Auster encara o trauma do 11/9 com sutilezas inesperadas
Atualização do mito da desaparição humana se dá, entretanto, de forma superficial
JOCA REINERS TERRON
ESPECIAL PARA A FOLHA
Paul Auster tem buscado
em seus dois últimos livros, "Desvarios no
Brooklyn" e "Viagens no Scriptorium", alguma renovação formal temática, procurando alternativa à exploração sem fim
de seu entrecho predileto, "homem abandona tudo misteriosamente".
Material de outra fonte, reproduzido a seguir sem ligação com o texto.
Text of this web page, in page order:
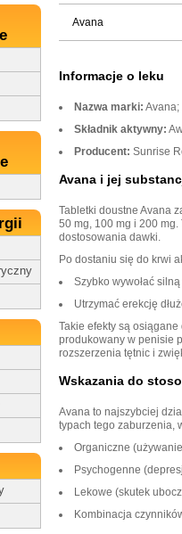
Avana
Informacje o leku
Nazwa marki: Avana;
Składnik aktywny:
Producent: Sunrise
Avana i jej
Tabletki doustne Avana
50 mg, 100 mg i 200
dostosowania dawki.
Po dostaniu się do krwi
Szybko wywołać
Utrzymać erekcję
Takie efekty są
produkowany w penisie
rozszerzenia tętnic i
Wskazania do
Avana to najszybciej
typach tego zaburzenia,
Organiczne
Psychogenne
Lekowe (skutek
Kombinacja
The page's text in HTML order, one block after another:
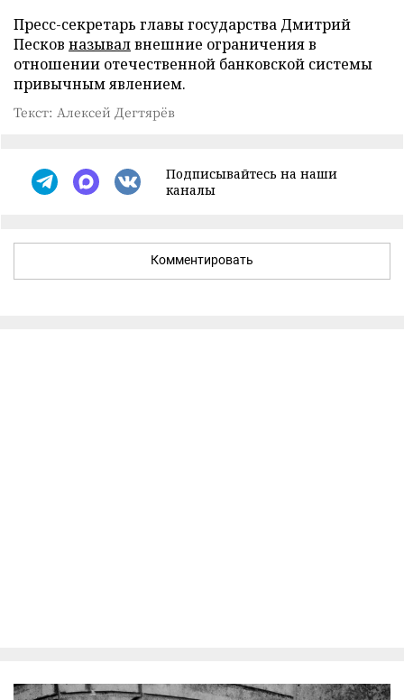
Пресс-секретарь главы государства Дмитрий
Песков называлвнешние ограничения в
отношении отечественной банковской системы
привычным явлением.
Текст: Алексей Дегтярёв
Подписывайтесь на наши
каналы
Комментировать
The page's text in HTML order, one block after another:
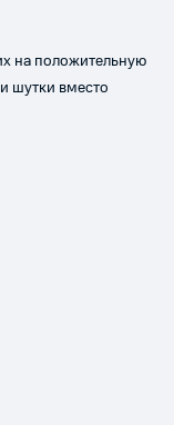
на положительную
шутки вместо
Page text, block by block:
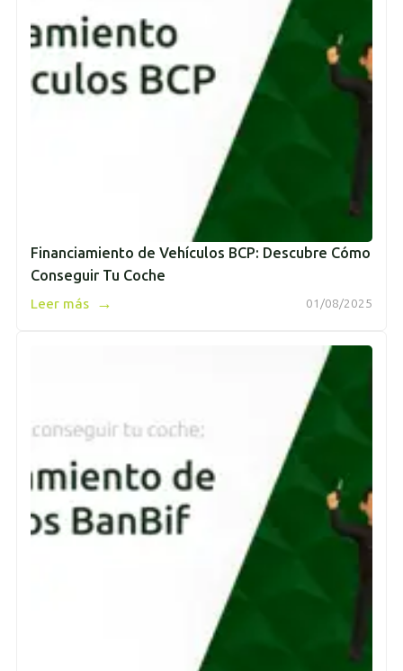
Financiamiento de Vehículos BCP: Descubre Cómo
Conseguir Tu Coche
01/08/2025
Leer más →
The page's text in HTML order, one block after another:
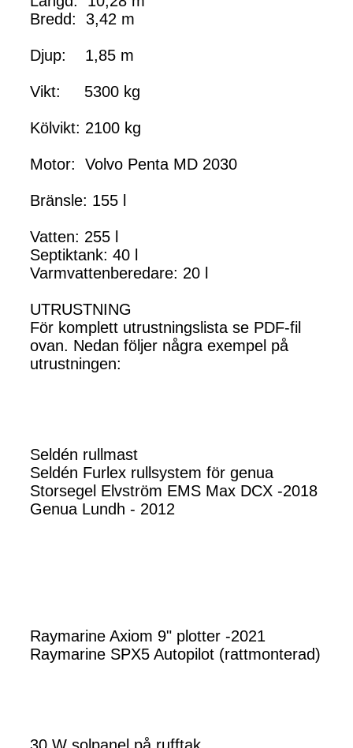
Bredd: 3,42 m
Djup: 1,85 m
Vikt: 5300 kg
Kölvikt: 2100 kg
Motor: Volvo Penta MD 2030
Bränsle: 155 l
Vatten: 255 l
Septiktank: 40 l
Varmvattenberedare: 20 l
UTRUSTNING
För komplett utrustningslista se PDF-fil
ovan. Nedan följer några exempel på
utrustningen:
Seldén rullmast
Seldén Furlex rullsystem för genua
Storsegel Elvström EMS Max DCX -2018
Genua Lundh - 2012
Raymarine Axiom 9" plotter -2021
Raymarine SPX5 Autopilot (rattmonterad)
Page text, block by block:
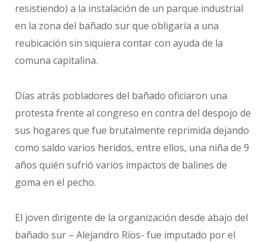
resistiendo) a la instalación de un parque industrial
en la zona del bañado sur que obligaría a una
reubicación sin siquiera contar con ayuda de la
comuna capitalina.
Días atrás pobladores del bañado oficiaron una
protesta frente al congreso en contra del despojo de
sus hogares que fue brutalmente reprimida dejando
como saldo varios heridos, entre ellos, una niña de 9
años quién sufrió varios impactos de balines de
goma en el pecho.
El joven dirigente de la organización desde abajo del
bañado sur – Alejandro Ríos- fue imputado por el
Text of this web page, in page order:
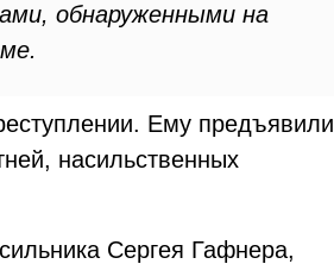
обнаруженными на
Ему предъявили
насильственных
Сергея Гафнера,
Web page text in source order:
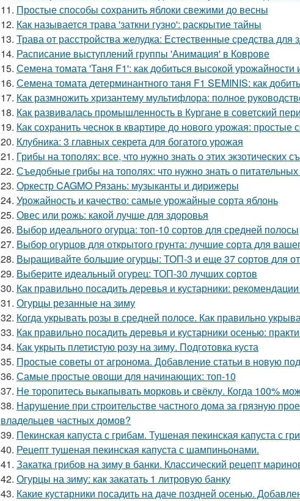
11. Простые способы сохранить яблоки свежими до весны
12. Как называется трава 'заткни гузно': раскрытие тайны
13. Трава от расстройства желудка: Естественные средства
14. Расписание выступлений группы 'Анимация' в Коврове
15. Семена томата 'Таня F1': как добиться высокой урожайности
16. Семена томата детерминантного таня F1 SEMINIS: как
17. Как размножить хризантему мультифлора: полное
18. Как развивалась промышленность в Кургане в советский
19. Как сохранить чеснок в квартире до нового урожая: простые
20. Клубника: 3 главных секрета для богатого урожая
21. Грибы на тополях: все, что нужно знать о этих экзотических
22. Съедобные грибы на тополях: что нужно знать о
23. Оркестр CAGMO Рязань: музыканты и дирижеры
24. Урожайность и качество: самые урожайные сорта яблонь
25. Овес или рожь: какой лучше для здоровья
26. Выбор идеального огурца: топ-10 сортов для средней полосы
27. Выбор огурцов для открытого грунта: лучшие сорта для
28. Выращивайте большие огурцы: ТОП-3 и еще 37 сортов для
29. Выберите идеальный огурец: ТОП-30 лучших сортов
30. Как правильно посадить деревья и кустарники:
31. Огурцы резанные на зиму
32. Когда укрывать розы в средней полосе. Как правильно
33. Как правильно посадить деревья и кустарники осенью:
34. Как укрыть плетистую розу на зиму. Подготовка куста
35. Простые советы от агронома. Добавление статьи в новую
36. Самые простые овощи для начинающих: топ-10
37. Не торопитесь выкапывать морковь и свёклу. Когда 100%
38. Нарушение при строительстве частного дома за грязную
владельцев частных домов?
39. Пекинская капуста с грибам. Тушеная пекинская капуста с
40. Рецепт тушеная пекинская капуста с шампиньонами.
41. Закатка грибов на зиму в банки. Классический рецепт
42. Огурцы на зиму: как закатать 1 литровую банку
43. Какие кустарники посадить на даче поздней осенью.
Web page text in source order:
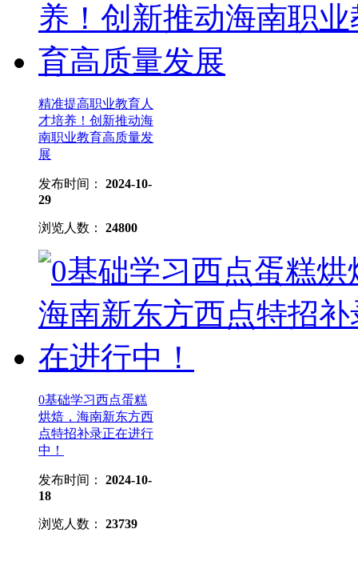
精准提高职业教育人
才培养！创新推动海
南职业教育高质量发
展
发布时间： 2024-10-
29
浏览人数： 24800
0基础学习西点蛋糕
烘焙，海南新东方西
点特招补录正在进行
中！
发布时间： 2024-10-
18
浏览人数： 23739
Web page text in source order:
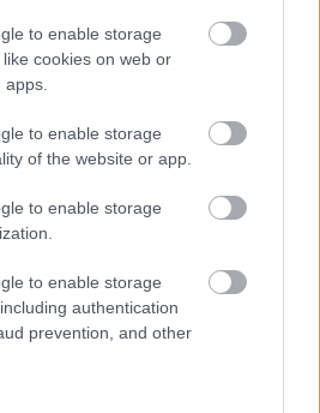
to enable storage
cookies on web or
to enable storage
of the website or app.
to enable storage
to enable storage
authentication
prevention, and other
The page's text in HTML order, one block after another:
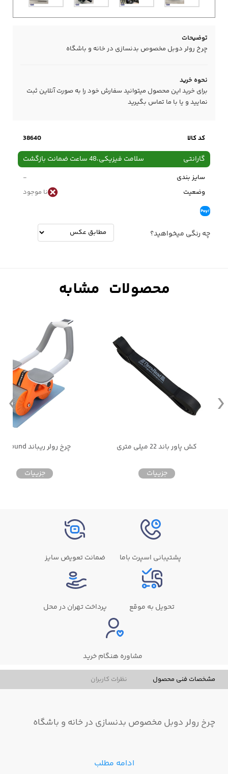
توضیحات
چرخ رولر دوبل مخصوص بدنسازی در خانه و باشگاه
نحوه خرید
برای خرید این محصول میتوانید سفارش خود را به صورت آنلاین ثبت
نمایید و یا با ما تماس بگیرید
کد کالا 38640
گارانتی سلامت فیزیکی،48 ساعت ضمانت بازگشت
سایز بندی
-
وضعیت
نا موجود
چه رنگی میخواهید؟
کش پاور باند 22 میلی متری
جزییات
چرخ رولر ریباند Rebound
جزییات
پشتیبانی اسپرت باما ضمانت تعویض سایز
تحویل به موقع پرداخت تهران در محل
مشاوره هنگام خرید
مشخصات فنی محصول نظرات کاربران
چرخ رولر دوبل مخصوص بدنسازی در خانه و باشگاه
ادامه مطلب
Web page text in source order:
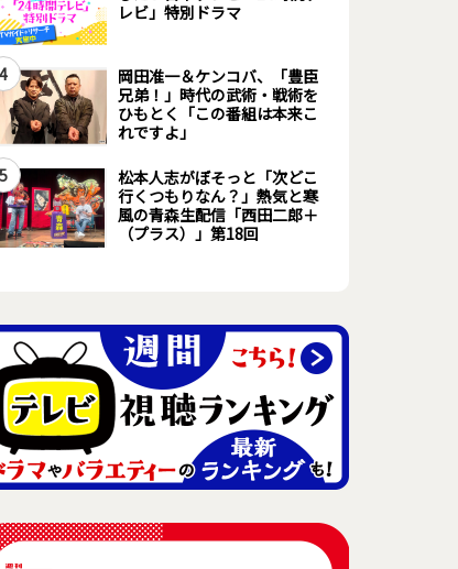
レビ」特別ドラマ
4
岡田准一＆ケンコバ、「豊臣
兄弟！」時代の武術・戦術を
ひもとく「この番組は本来こ
れですよ」
5
松本人志がぼそっと「次どこ
行くつもりなん？」熱気と寒
風の青森生配信「西田二郎＋
（プラス）」第18回
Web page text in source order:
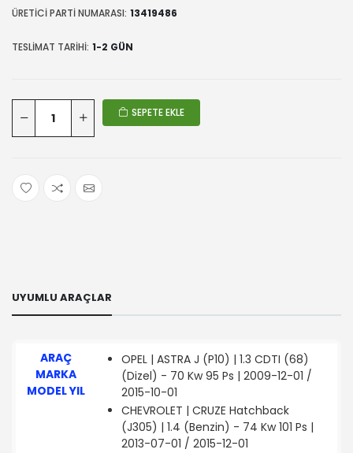
ÜRETICI PARTI NUMARASI: 13419486
TESLIMAT TARIHI: 1-2 GÜN
SEPETE EKLE
UYUMLU ARAÇLAR
ARAÇ
MARKA
MODEL YIL
OPEL | ASTRA J (P10) | 1.3 CDTI (68)
(Dizel) - 70 Kw 95 Ps | 2009-12-01 /
2015-10-01
CHEVROLET | CRUZE Hatchback
(J305) | 1.4 (Benzin) - 74 Kw 101 Ps |
2013-07-01 / 2015-12-01
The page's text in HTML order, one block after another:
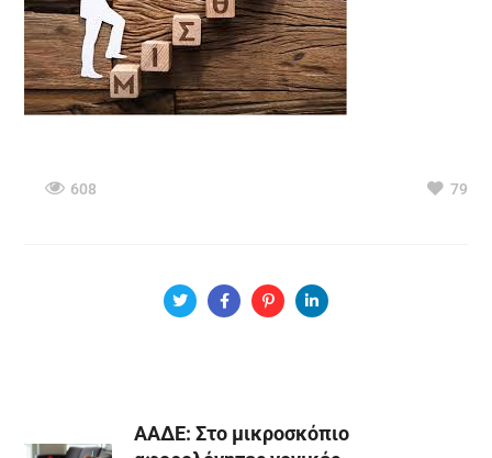
608 79
ΑΑΔΕ: Στο μικροσκόπιο
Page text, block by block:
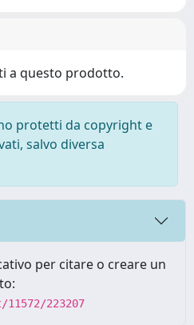
a questo prodotto.
protetti da copyright e
salvo diversa
per citare o creare un
223207
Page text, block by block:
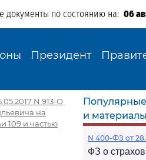
документы по состоянию на: 06
Президент
N 913-О
на
109 и частью
Популярные
и материалы
N 400-ФЗ от
ФЗ о
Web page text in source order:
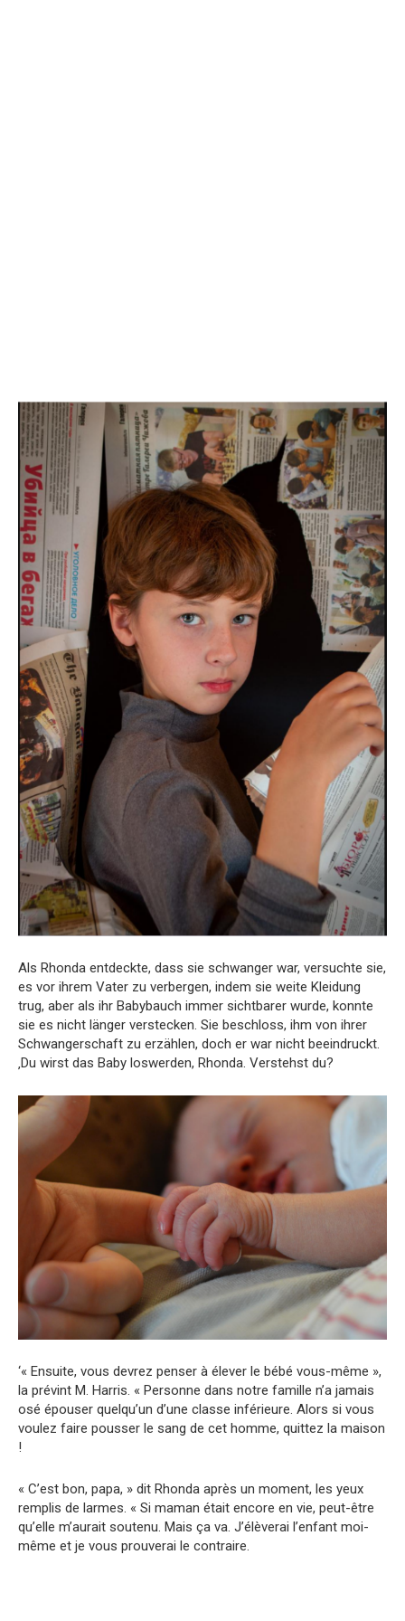
Als Rhonda entdeckte, dass sie schwanger war, versuchte sie,
es vor ihrem Vater zu verbergen, indem sie weite Kleidung
trug, aber als ihr Babybauch immer sichtbarer wurde, konnte
sie es nicht länger verstecken. Sie beschloss, ihm von ihrer
Schwangerschaft zu erzählen, doch er war nicht beeindruckt.
‚Du wirst das Baby loswerden, Rhonda. Verstehst du?
‘« Ensuite, vous devrez penser à élever le bébé vous-même »,
la prévint M. Harris. « Personne dans notre famille n’a jamais
osé épouser quelqu’un d’une classe inférieure. Alors si vous
voulez faire pousser le sang de cet homme, quittez la maison
!
« C’est bon, papa, » dit Rhonda après un moment, les yeux
remplis de larmes. « Si maman était encore en vie, peut-être
qu’elle m’aurait soutenu. Mais ça va. J’élèverai l’enfant moi-
même et je vous prouverai le contraire.

Antes suspeito do esgotamento desses personagens fugidios, porém, o autor norte-americano renova agora seu
antigo interesse pelo frágil
equilíbrio da identidade em
"Homem no Escuro". Sob tal
aspecto, seu novo romance desperta incêndios na imaginação,
mas, como se lerá, tudo não
passa de fogo de palha.
Os tempos são outros (e a
exigente mercancia editorial
também), e hoje seria impensável escritores como Franz Kafka ou Marcel Proust serem acusados de repetitivos. Há até
quem defenda que a exploração
de obsessões particulares seja
característica comum entre
grandes autores.
A insistência em atualizar o
mito transcendentalista da desaparição humana na paisagem
(em cujo panteão estão Thoreau e Whitman) está no cerne
da melhor obra de Auster, e
suas preocupações com o mito
inaugural norte-americano não
são relegadas em "Homem no
Escuro"; o principal problema
é que surgem de maneira
superficial.
Realidade paralela
August Brill é um velho escritor viúvo e insone convivendo
com a filha e a neta, ambas também viúvas. É um homem devastado pela imobilidade (teve
a perna arruinada num acidente) e pelas noites em claro nas
quais, para não relembrar o
passado doloroso, imagina, noite após noite, a história de
Owen Brick, um mágico de salão que é transportado à realidade paralela de um EUA onde
não houve o 11 de Setembro e
não existe a Guerra do Iraque.
Nesse país alternativo, os EUA
estão em batalha consigo mesmo, numa segunda Guerra da
Secessão.
Brick é então incumbido de
assassinar Brill (e isto indica
que Auster não se cansou de
seus jogos onomásticos), o homem que está contando para si
mesmo a história em que tudo
isto, a guerra civil e a sua queda
pessoal -adultério, infelicidades e erros- conjugam-se à
realidade atual de forma enternecedora e -por mais fantástico que o enredo possa sugerir-
absolutamente verdadeira.
"Homem no Escuro" é, portanto, mais um romance que lida
com o trauma pós-11 de Setembro, mas com sutilezas inesperadas baseadas nas possibilidades redentoras da memória e
da imaginação. E pára aí.
Não se trata de obra-prima.
"Homem no Escuro" é um romance imperfeito, cujas linhas
narrativas não se furtam a causar descrença e alguma insatisfação (Brick e sua missão, por
exemplo, são abortados sem
muitas explicações). É, porém,
uma narrativa evocadora de
certa tradição literária baseada
na voz reparadora de um homem velho à beira da morte, assim como nos (agora sim) primorosos "Malone Morre", de
Beckett, e "Homem no Holoceno", de Max Frisch.
E quem se importa com
obras-primas em tempos de
guerra? Talvez uma bela canção seja suficiente, e é isto que
Auster faz: ele canta as dores
humanas por meio da fábula,
apesar de, em seu caso, a máquina de fabular andar um tanto emperrada.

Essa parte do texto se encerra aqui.